(Task statement): Extract only the lines from the start of the entries below to the line with "Ergonomic contour design", inclusive; omit every picture.

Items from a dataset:
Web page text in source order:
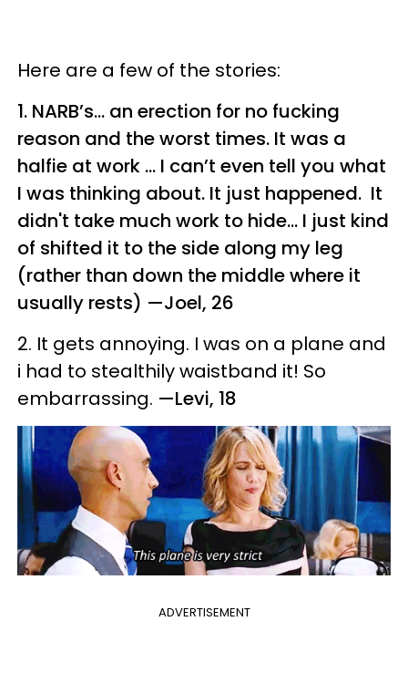
Here are a few of the stories:
1. NARB’s… an erection for no fucking
reason and the worst times. It was a
halfie at work ... I can’t even tell you what
I was thinking about. It just happened. It
didn't take much work to hide... I just kind
of shifted it to the side along my leg
(rather than down the middle where it
usually rests) —Joel, 26
2. It gets annoying. I was on a plane and
i had to stealthily waistband it! So
embarrassing. —Levi, 18
ADVERTISEMENT
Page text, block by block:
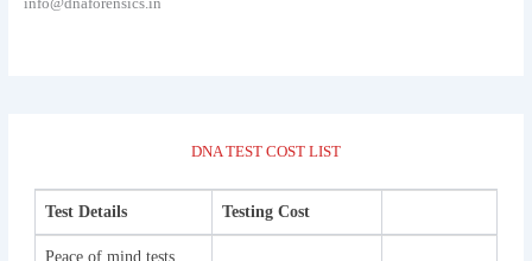
info@dnaforensics.in
DNA TEST COST LIST
Test Details Testing Cost
Peace of mind tests
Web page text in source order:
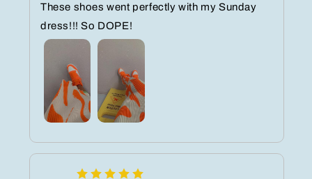
These shoes went perfectly with my Sunday
dress!!! So DOPE!
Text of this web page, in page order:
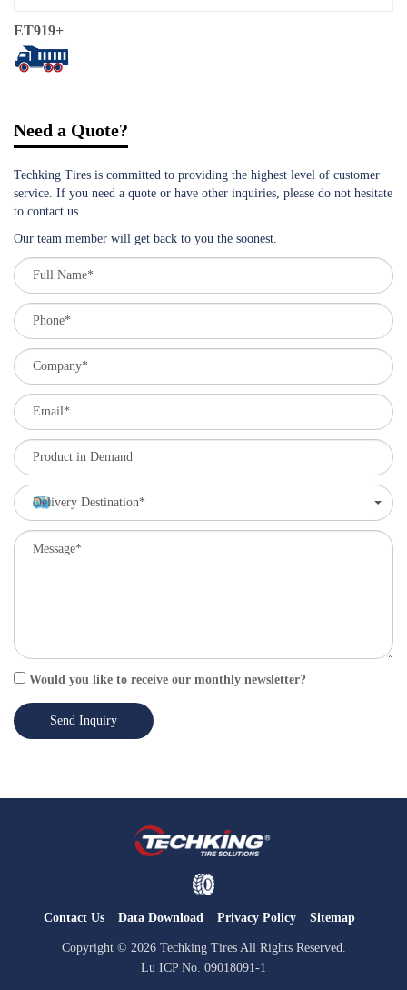
ET919+
Need a Quote?
Techking Tires is committed to providing the highest level of customer
service. If you need a quote or have other inquiries, please do not hesitate
to contact us.
Our team member will get back to you the soonest.
Delivery Destination*
Would you like to receive our monthly newsletter?
Send Inquiry
Contact Us Data Download Privacy Policy Sitemap
Copyright © 2026 Techking Tires All Rights Reserved.
Lu ICP No. 09018091-1
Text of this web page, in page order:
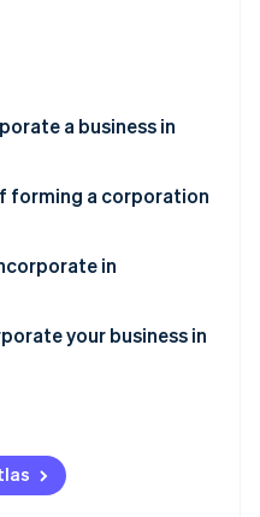
the economic
a business in
forming a corporation
statute
in
your business in
and initial directors
before your EIN
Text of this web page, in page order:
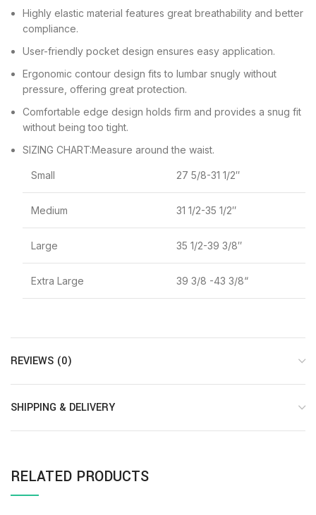
Highly elastic material features great breathability and better
compliance.
User-friendly pocket design ensures easy application.
Ergonomic contour design fits to lumbar snugly without
pressure, offering great protection.
Comfortable edge design holds firm and provides a snug fit
without being too tight.
SIZING CHART:Measure around the waist.
Small 27 5/8-31 1/2″
Medium 31 1/2-35 1/2″
Large 35 1/2-39 3/8″
Extra Large 39 3/8 -43 3/8“
REVIEWS (0)
SHIPPING & DELIVERY
RELATED PRODUCTS
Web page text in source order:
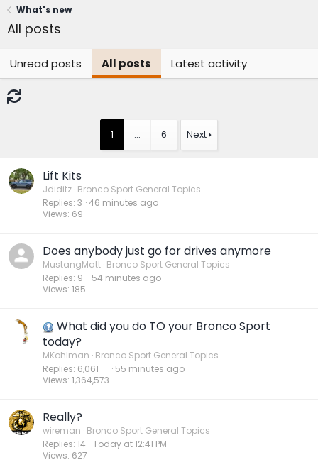
What's new
All posts
Unread posts All posts Latest activity
1 … 6 Next
Lift Kits
Jdiditz Bronco Sport General Topics
Replies 3
Views 69
47 minutes ago
Does anybody just go for drives anymore
MustangMatt Bronco Sport General Topics
Replies 9
Views 185
55 minutes ago
What did you do TO your Bronco Sport
today?
MKohlman Bronco Sport General Topics
Replies 6,061
Views 1,364,573
56 minutes ago
Really?
wireman Bronco Sport General Topics
Replies 14
Views 627
Today at 12:41 PM
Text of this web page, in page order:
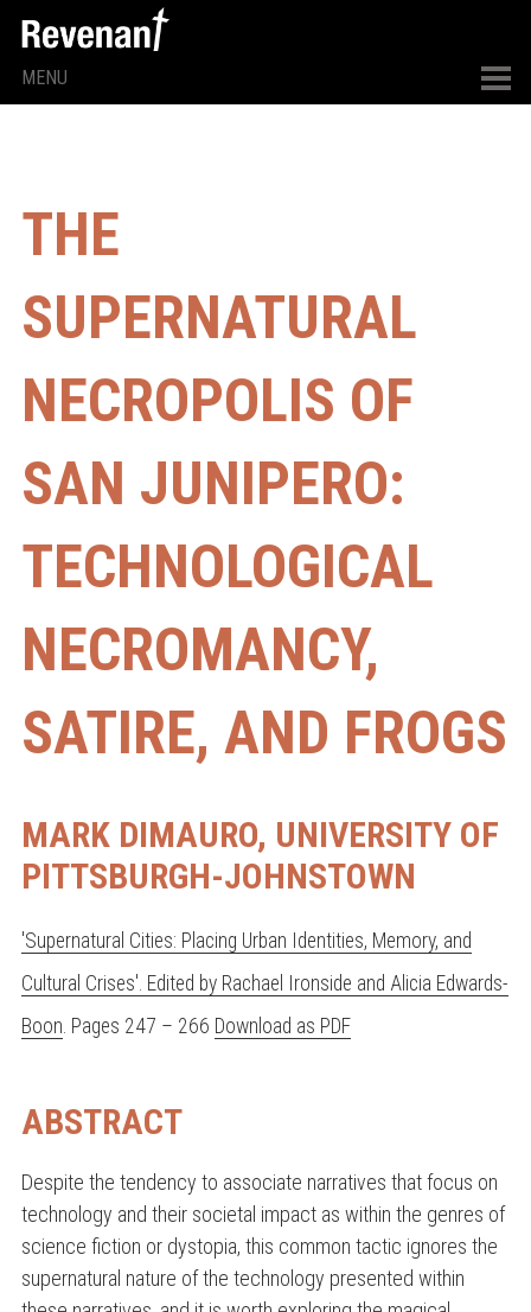
MENU
THE
SUPERNATURAL
NECROPOLIS OF
SAN JUNIPERO:
TECHNOLOGICAL
NECROMANCY,
SATIRE, AND FROGS
MARK DIMAURO, UNIVERSITY OF
PITTSBURGH-JOHNSTOWN
'Supernatural Cities: Placing Urban Identities, Memory, and
Cultural Crises'. Edited by Rachael Ironside and Alicia Edwards-
Boon. Pages 247 – 266 Download as PDF
ABSTRACT
Despite the tendency to associate narratives that focus on
technology and their societal impact as within the genres of
science fiction or dystopia, this common tactic ignores the
supernatural nature of the technology presented within

(Output of the exercise):
Web page text in source order:
Here are a few of the stories:
1. NARB’s… an erection for no fucking
reason and the worst times. It was a
halfie at work ... I can’t even tell you what
I was thinking about. It just happened. It
didn't take much work to hide... I just kind
of shifted it to the side along my leg
(rather than down the middle where it
usually rests) —Joel, 26
2. It gets annoying. I was on a plane and
i had to stealthily waistband it! So
embarrassing. —Levi, 18
ADVERTISEMENT
Page text, block by block:
info@dnaforensics.in
DNA TEST COST LIST
Test Details Testing Cost
Peace of mind tests
Web page text in source order:
These shoes went perfectly with my Sunday
dress!!! So DOPE!
Text of this web page, in page order:
ET919+
Need a Quote?
Techking Tires is committed to providing the highest level of customer
service. If you need a quote or have other inquiries, please do not hesitate
to contact us.
Our team member will get back to you the soonest.
Delivery Destination*
Would you like to receive our monthly newsletter?
Send Inquiry
Contact Us Data Download Privacy Policy Sitemap
Copyright © 2026 Techking Tires All Rights Reserved.
Lu ICP No. 09018091-1
Text of this web page, in page order:
the economic
a business in
forming a corporation
statute
in
your business in
and initial directors
before your EIN
Text of this web page, in page order:
Highly elastic material features great breathability and better
compliance.
User-friendly pocket design ensures easy application.
Ergonomic contour design fits to lumbar snugly without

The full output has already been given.